(Data items)

※

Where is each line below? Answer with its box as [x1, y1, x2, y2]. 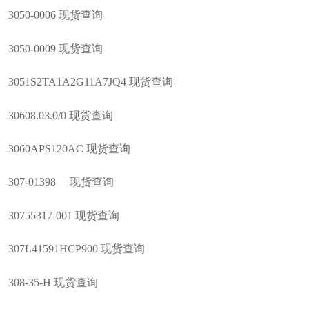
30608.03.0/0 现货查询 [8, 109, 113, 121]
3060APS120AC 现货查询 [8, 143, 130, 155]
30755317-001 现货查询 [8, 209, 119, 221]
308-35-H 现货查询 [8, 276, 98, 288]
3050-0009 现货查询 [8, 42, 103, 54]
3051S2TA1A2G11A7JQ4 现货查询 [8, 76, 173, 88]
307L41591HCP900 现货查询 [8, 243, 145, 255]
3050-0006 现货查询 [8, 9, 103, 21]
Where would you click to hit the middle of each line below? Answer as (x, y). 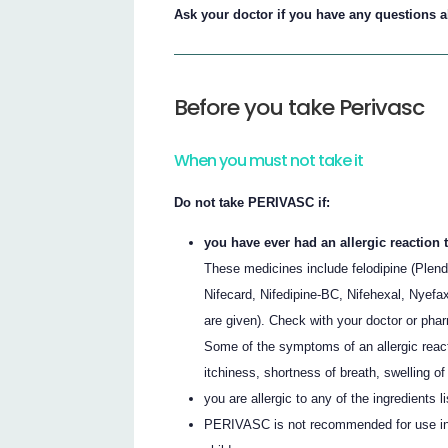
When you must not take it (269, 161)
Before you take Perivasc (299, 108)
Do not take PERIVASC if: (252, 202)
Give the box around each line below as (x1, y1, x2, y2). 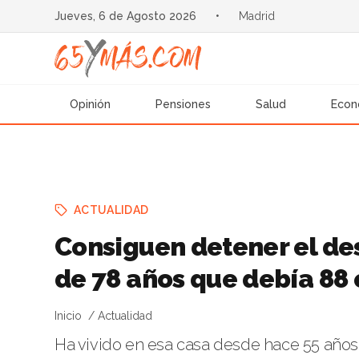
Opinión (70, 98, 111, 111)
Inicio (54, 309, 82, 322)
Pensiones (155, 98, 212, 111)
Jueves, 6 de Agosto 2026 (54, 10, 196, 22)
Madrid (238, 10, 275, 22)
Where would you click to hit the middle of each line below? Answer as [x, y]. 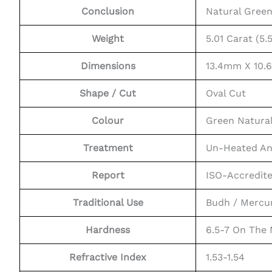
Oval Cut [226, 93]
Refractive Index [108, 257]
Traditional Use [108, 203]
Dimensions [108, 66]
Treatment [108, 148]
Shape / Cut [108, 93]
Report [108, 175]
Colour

※

• **WHAT THE EXERCISE ASKS**
A complete answer gives every line of the records holding "现货查询".

• **EXERCISE ANSWER**
30608.03.0/0 现货查询 [8, 109, 113, 121]
3060APS120AC 现货查询 [8, 143, 130, 155]
30755317-001 现货查询 [8, 209, 119, 221]
308-35-H 现货查询 [8, 276, 98, 288]
3050-0009 现货查询 [8, 42, 103, 54]
3051S2TA1A2G11A7JQ4 现货查询 [8, 76, 173, 88]
307L41591HCP900 现货查询 [8, 243, 145, 255]
3050-0006 现货查询 [8, 9, 103, 21]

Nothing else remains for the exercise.